During a break in the action, we asked the President of Dirt Bike Training Adventures, Bob Barrazza, about how he got started with his school. “I was in the corporate world for about 13 years, and I was just tired of overworking and not really being rewarded for the time I was putting in. So I figured it was time to do my own business, and I already had my MBA, and I know how to work with the corporations, and it was a perfect fit to allow me to stay home with my family and spend more time with my two kids.”

“The idea was also born as a way to give back to the community, because there have been so many people out riding, and so many types of accidents. You’ve got to be able to be safe, so I wanted people to learn.”


How did he hook up with OP Girls Learn To Ride? “I’d seen their web site, so I got in touch with them, and they had a motocross type thing, but on a smaller, more sifted-down level. They only go two hours, not a full five hours. So I talked to the people that run the program and said, ‘Hey, let’s do it here, do the full program.’ They’d never charged as much for any program as they did for this one. They said it’d never work, I said, ‘I bet it will, let’s try it.’ We’ve sold out every single one that we’ve done with them.”

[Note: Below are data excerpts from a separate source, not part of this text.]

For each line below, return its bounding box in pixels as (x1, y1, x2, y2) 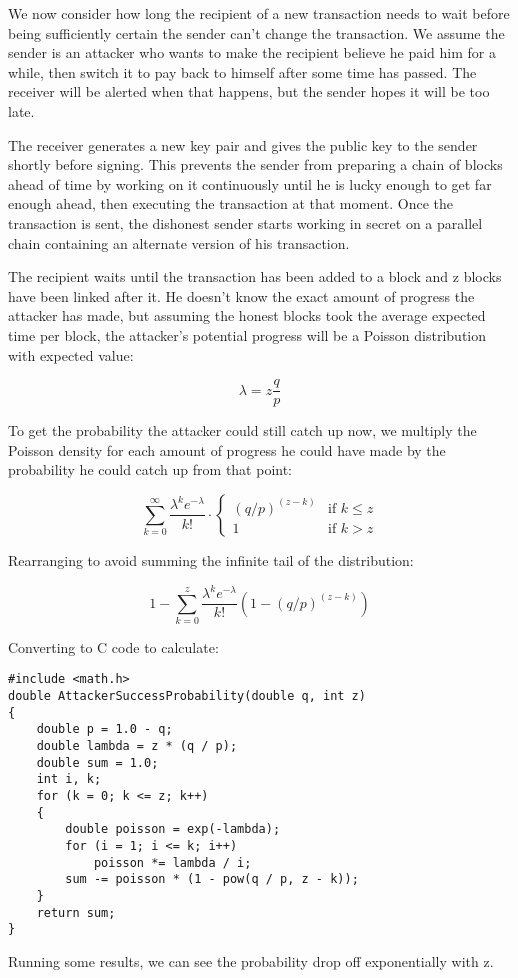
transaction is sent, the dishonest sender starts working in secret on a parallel (8, 212, 483, 233)
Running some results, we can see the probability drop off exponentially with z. (8, 950, 494, 971)
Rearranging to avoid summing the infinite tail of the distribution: (8, 549, 414, 570)
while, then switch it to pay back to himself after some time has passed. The (8, 61, 477, 82)
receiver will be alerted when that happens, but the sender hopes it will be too (8, 81, 490, 102)
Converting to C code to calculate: (8, 636, 219, 657)
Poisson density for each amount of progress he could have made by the (8, 439, 446, 460)
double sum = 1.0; (36, 755, 159, 770)
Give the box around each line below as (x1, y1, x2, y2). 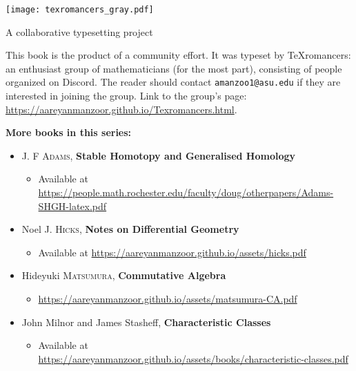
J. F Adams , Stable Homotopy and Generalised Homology (21, 148, 296, 162)
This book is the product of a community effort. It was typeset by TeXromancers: (6, 48, 351, 62)
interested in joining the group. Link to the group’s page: (6, 88, 247, 103)
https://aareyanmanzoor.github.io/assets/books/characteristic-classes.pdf (38, 351, 348, 365)
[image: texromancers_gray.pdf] (6, 5, 154, 15)
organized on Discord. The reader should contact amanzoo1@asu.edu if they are (6, 75, 341, 89)
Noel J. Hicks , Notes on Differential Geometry (21, 222, 239, 236)
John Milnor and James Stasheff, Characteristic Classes (21, 314, 271, 329)
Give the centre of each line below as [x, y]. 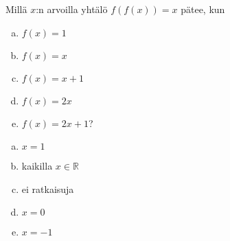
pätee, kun [203, 9]
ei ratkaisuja [48, 188]
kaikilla [37, 166]
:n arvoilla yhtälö [72, 9]
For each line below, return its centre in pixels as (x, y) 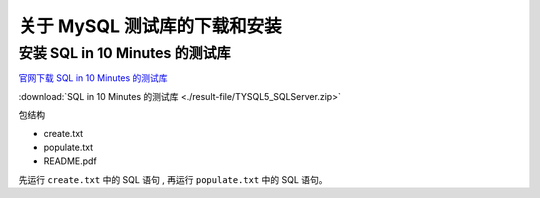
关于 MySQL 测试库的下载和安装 (150, 26)
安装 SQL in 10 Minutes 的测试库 (124, 53)
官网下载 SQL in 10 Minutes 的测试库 (93, 78)
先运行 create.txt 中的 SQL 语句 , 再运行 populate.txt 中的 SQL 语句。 (173, 179)
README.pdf (70, 161)
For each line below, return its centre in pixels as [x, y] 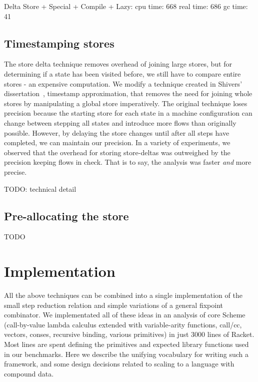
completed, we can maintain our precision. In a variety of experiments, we [117, 142]
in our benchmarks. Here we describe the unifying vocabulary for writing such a [126, 354]
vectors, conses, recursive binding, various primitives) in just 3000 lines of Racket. [129, 334]
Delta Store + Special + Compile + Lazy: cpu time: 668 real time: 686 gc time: [126, 6]
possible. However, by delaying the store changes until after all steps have [117, 132]
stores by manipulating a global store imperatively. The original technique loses [126, 103]
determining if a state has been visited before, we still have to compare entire [122, 73]
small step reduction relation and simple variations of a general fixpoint [113, 305]
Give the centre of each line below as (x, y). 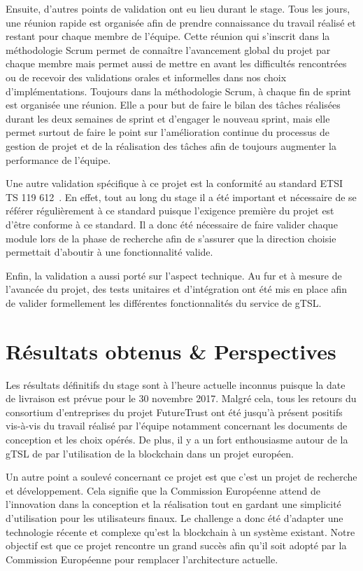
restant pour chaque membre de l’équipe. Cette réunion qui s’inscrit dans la (168, 36)
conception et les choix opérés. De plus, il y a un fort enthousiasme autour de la (177, 439)
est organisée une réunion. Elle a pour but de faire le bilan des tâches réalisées (173, 105)
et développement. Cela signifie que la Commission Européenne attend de (163, 490)
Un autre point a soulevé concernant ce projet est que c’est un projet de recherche (181, 477)
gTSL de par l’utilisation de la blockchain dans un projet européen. (150, 453)
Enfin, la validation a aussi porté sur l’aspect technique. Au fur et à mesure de (174, 275)
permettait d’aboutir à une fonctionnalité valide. (109, 252)
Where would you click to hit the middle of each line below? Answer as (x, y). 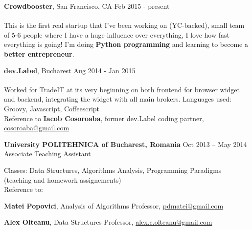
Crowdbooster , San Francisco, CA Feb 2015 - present (87, 6)
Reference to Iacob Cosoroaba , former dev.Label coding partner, (104, 118)
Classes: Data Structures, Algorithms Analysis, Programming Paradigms (113, 170)
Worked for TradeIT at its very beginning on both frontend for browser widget (122, 89)
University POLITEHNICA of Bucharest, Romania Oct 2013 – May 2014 (126, 144)
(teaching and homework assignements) (63, 179)
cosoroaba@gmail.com (37, 128)
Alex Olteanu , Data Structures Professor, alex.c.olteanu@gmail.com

“I like the girls classes, because they learn so much better than guys. You definitely have to give guys a little more explanation, and you also see that the guys are more hands-on learners, versus the women who are more verbal learners. The guys, you get them on there, and they fall a little more¿they’re more hands-on, and have to learn by experience. The other part is, they definitely have to prove themselves wrong, because they come in with their ego. I’ve got to let them run their course to prove them wrong, before they’re going to start listening.”

“This program is also a try before you buy. The people I’m tracking with, about 25% actually buy a motorcycle within 30 days after taking the course. These are people who’ve never ridden before, and we’ve drawn them in through a different media than normal companies use. We’re in family publications. People are signing up for camps, they’re signing up for weekend classes. This is a whole new pool of consumers that we’re taking to the dealerships, and the manufacturers like it. There’s a lot of opportunity here.”

“The best part of this is location, location, location. People can come here and learn to ride and not have to drive two hours. For families that are busy, location is everything. They’re not going to drive two hours to learn to ride. We keep the classes at eight or under, and the price is $175 for an individual.”


After it was all over, Lauren looked extremely satisfied with her day, and appreciated the fact that it was a women-only class. “Coming into it, I was pretty nervous. I thought I might crash, but it was actually pretty fun.”


What was the hardest part for her to master? “Probably be learning to use the brakes, and learning to shift, and figuring out the controls. Right turns were also a lot harder¿but I definitely plan to continue riding.”